== DATA TO EXAMINE

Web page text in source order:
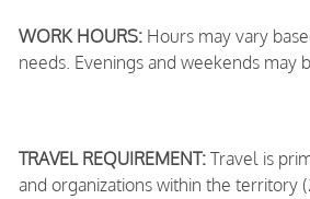
WORK HOURS: Hours may vary
needs. Evenings and weekends may
TRAVEL REQUIREMENT: Travel is
and organizations within the territory
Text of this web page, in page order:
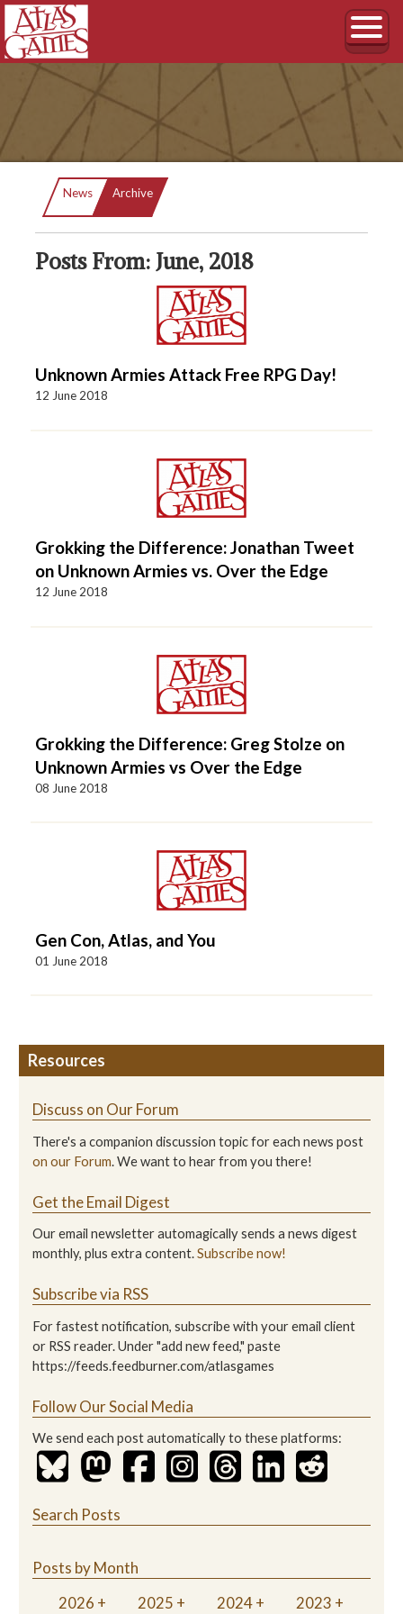
News Current:
Archive
Posts From: June, 2018
Unknown Armies Attack Free RPG Day!
12 June 2018
Grokking the Difference: Jonathan Tweet
on Unknown Armies vs. Over the Edge
12 June 2018
Grokking the Difference: Greg Stolze on
Unknown Armies vs Over the Edge
08 June 2018
Gen Con, Atlas, and You
01 June 2018
Resources
Discuss on Our Forum
There's a companion discussion topic for each news post
on our Forum. We want to hear from you there!
Get the Email Digest
Our email newsletter automagically sends a news digest
monthly, plus extra content.Subscribe now!
Subscribe via RSS
For fastest notification, subscribe with your email client
or RSS reader. Under "add new feed," paste
https://feeds.feedburner.com/atlasgames
Follow Our Social Media
We send each post automatically to these platforms:
Search Posts
Posts by Month
2026
2025 2024 2023
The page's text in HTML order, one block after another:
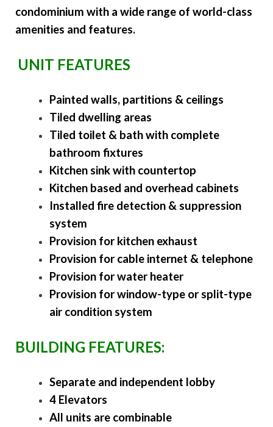
condominium with a wide range of world-class
amenities and features.
UNIT FEATURES
Painted walls, partitions & ceilings
Tiled dwelling areas
Tiled toilet & bath with complete
bathroom fixtures
Kitchen sink with countertop
Kitchen based and overhead cabinets
Installed fire detection & suppression
system
Provision for kitchen exhaust
Provision for cable internet & telephone
Provision for water heater
Provision for window-type or split-type
air condition system
BUILDING FEATURES:
Separate and independent lobby
4 Elevators
All units are combinable
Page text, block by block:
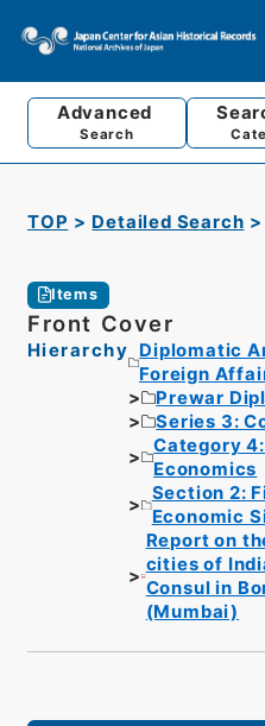
Advanced
Search
TOP Detailed Search
Items
Front Cover
Hierarchy
Diplomatic
Foreign
Prewar
Series 3:
Category
Economics
Section 2:
Economic
Report on
cities of
Consul in
(Mumbai)
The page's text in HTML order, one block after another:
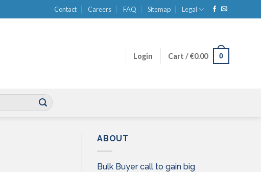
Contact Careers FAQ Sitemap Legal
Login Cart /€0.00 0
ABOUT
Bulk Buyer call to gain big
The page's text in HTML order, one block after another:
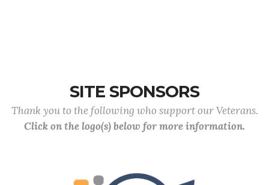
SITE SPONSORS
Thank you to the following who support our Veterans.
Click on the logo(s) below for more information.
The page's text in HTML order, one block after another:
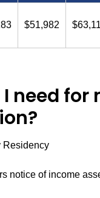
$51,982
need for
Residency
notice of income
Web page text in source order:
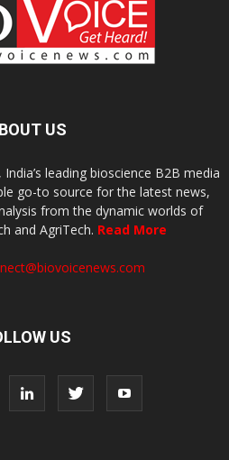
US
leading bioscience B2B media
go-to source for the latest news,
from the dynamic worlds of
and AgriTech. Read More
US
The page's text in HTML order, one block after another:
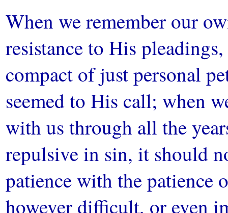
When we remember our
resistance to His
compact of just personal
seemed to His call; when
with us through all the
repulsive in sin, it should
patience with the patience
however difficult, or even
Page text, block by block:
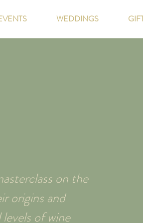
WEDDINGS
on the
origins and
of wine
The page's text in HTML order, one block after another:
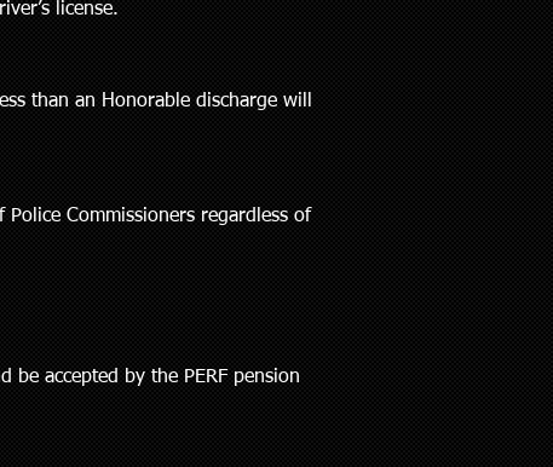
license.
than an Honorable discharge will
Commissioners regardless of
be accepted by the PERF pension
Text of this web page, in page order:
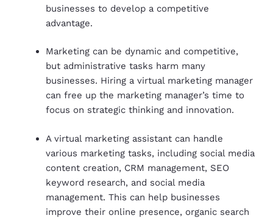
businesses to develop a competitive
advantage.
Marketing can be dynamic and competitive,
but administrative tasks harm many
businesses. Hiring a virtual marketing manager
can free up the marketing manager’s time to
focus on strategic thinking and innovation.
A virtual marketing assistant can handle
various marketing tasks, including social media
content creation, CRM management, SEO
keyword research, and social media
management. This can help businesses
improve their online presence, organic search
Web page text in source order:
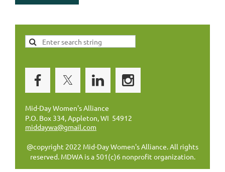
Mid-Day Women's Alliance
P.O. Box 334, Appleton, WI 54912
middaywa@gmail.com
@copyright 2022 Mid-Day Women's Alliance. All rights
reserved. MDWA is a 501(c)6 nonprofit organization.
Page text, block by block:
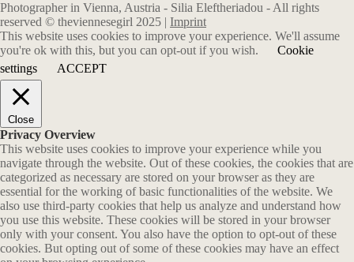
Photographer in Vienna, Austria - Silia Eleftheriadou - All rights
reserved © theviennesegirl 2025 | Imprint
This website uses cookies to improve your experience. We'll assume
you're ok with this, but you can opt-out if you wish.
Cookie
settings
ACCEPT
Close
Privacy Overview
This website uses cookies to improve your experience while you
navigate through the website. Out of these cookies, the cookies that are
categorized as necessary are stored on your browser as they are
essential for the working of basic functionalities of the website. We
also use third-party cookies that help us analyze and understand how
you use this website. These cookies will be stored in your browser
only with your consent. You also have the option to opt-out of these
cookies. But opting out of some of these cookies may have an effect
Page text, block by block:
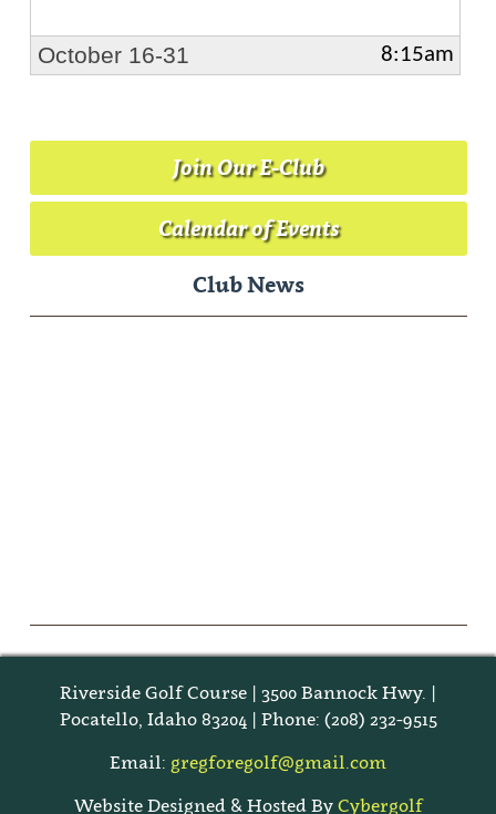
October 16-31 8:15am
Join Our E-Club
Calendar of Events
Club News
Riverside Golf Course | 3500 Bannock Hwy. |
Pocatello, Idaho 83204 | Phone: (208) 232-9515
Email: gregforegolf@gmail.com
Website Designed & Hosted By Cybergolf
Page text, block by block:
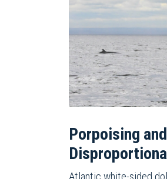
Porpoising and

====

_TASK_: Return each of the lines exactly as they appear above, with no images.

_YOUR SOLUTION_:
Web page text in source order:
WORK HOURS: Hours may vary
needs. Evenings and weekends may
TRAVEL REQUIREMENT: Travel is
and organizations within the territory
Text of this web page, in page order:
News Current:
Archive
Posts From: June, 2018
Unknown Armies Attack Free RPG Day!
12 June 2018
Grokking the Difference: Jonathan Tweet
on Unknown Armies vs. Over the Edge
12 June 2018
Grokking the Difference: Greg Stolze on
Unknown Armies vs Over the Edge
08 June 2018
Gen Con, Atlas, and You
01 June 2018
Resources
Discuss on Our Forum
There's a companion discussion topic for each news post
on our Forum. We want to hear from you there!
Get the Email Digest
Our email newsletter automagically sends a news digest
monthly, plus extra content.Subscribe now!
Subscribe via RSS
For fastest notification, subscribe with your email client
or RSS reader. Under "add new feed," paste
https://feeds.feedburner.com/atlasgames
Follow Our Social Media
We send each post automatically to these platforms:
Search Posts
Posts by Month
2026
2025 2024 2023
The page's text in HTML order, one block after another:
condominium with a wide range of world-class
amenities and features.
UNIT FEATURES
Painted walls, partitions & ceilings
Tiled dwelling areas
Tiled toilet & bath with complete
bathroom fixtures
Kitchen sink with countertop
Kitchen based and overhead cabinets
Installed fire detection & suppression
system
Provision for kitchen exhaust
Provision for cable internet & telephone
Provision for water heater
Provision for window-type or split-type
air condition system
BUILDING FEATURES:
Separate and independent lobby
4 Elevators
All units are combinable
Page text, block by block:
Advanced
Search
TOP Detailed Search
Items
Front Cover
Hierarchy
Diplomatic
Foreign
Prewar
Series 3:
Category
Economics
Section 2:
Economic
Report on
cities of
Consul in
(Mumbai)
The page's text in HTML order, one block after another:
Contact Careers FAQ Sitemap Legal
Login Cart /€0.00 0
ABOUT
Bulk Buyer call to gain big
The page's text in HTML order, one block after another:
SITE SPONSORS
Thank you to the following who support our Veterans.
Click on the logo(s) below for more information.
The page's text in HTML order, one block after another:
$51,982
need for
Residency
notice of income
Web page text in source order:
US
leading bioscience B2B media
go-to source for the latest news,
from the dynamic worlds of
and AgriTech. Read More
US
The page's text in HTML order, one block after another:
When we remember our
resistance to His
compact of just personal
seemed to His call; when
with us through all the
repulsive in sin, it should
patience with the patience
however difficult, or even
Page text, block by block:
WEDDINGS
on the
origins and
of wine
The page's text in HTML order, one block after another:
license.
than an Honorable discharge will
Commissioners regardless of
be accepted by the PERF pension
Text of this web page, in page order:
businesses to develop a competitive
advantage.
Marketing can be dynamic and competitive,
but administrative tasks harm many
businesses. Hiring a virtual marketing manager
can free up the marketing manager’s time to
focus on strategic thinking and innovation.
A virtual marketing assistant can handle
various marketing tasks, including social media
content creation, CRM management, SEO
keyword research, and social media
management. This can help businesses
improve their online presence, organic search
Web page text in source order:
Mid-Day Women's Alliance
P.O. Box 334, Appleton, WI 54912
middaywa@gmail.com
@copyright 2022 Mid-Day Women's Alliance. All rights
reserved. MDWA is a 501(c)6 nonprofit organization.
Page text, block by block:
Photographer in Vienna, Austria - Silia Eleftheriadou - All rights
reserved © theviennesegirl 2025 | Imprint
This website uses cookies to improve your experience. We'll assume
you're ok with this, but you can opt-out if you wish.
Cookie
settings
ACCEPT
Close
Privacy Overview
This website uses cookies to improve your experience while you
navigate through the website. Out of these cookies, the cookies that are
categorized as necessary are stored on your browser as they are
essential for the working of basic functionalities of the website. We
also use third-party cookies that help us analyze and understand how
you use this website. These cookies will be stored in your browser
only with your consent. You also have the option to opt-out of these
cookies. But opting out of some of these cookies may have an effect
Page text, block by block:
October 16-31 8:15am
Join Our E-Club
Calendar of Events
Club News
Riverside Golf Course | 3500 Bannock Hwy. |
Pocatello, Idaho 83204 | Phone: (208) 232-9515
Email: gregforegolf@gmail.com
Website Designed & Hosted By Cybergolf
Page text, block by block:
Porpoising and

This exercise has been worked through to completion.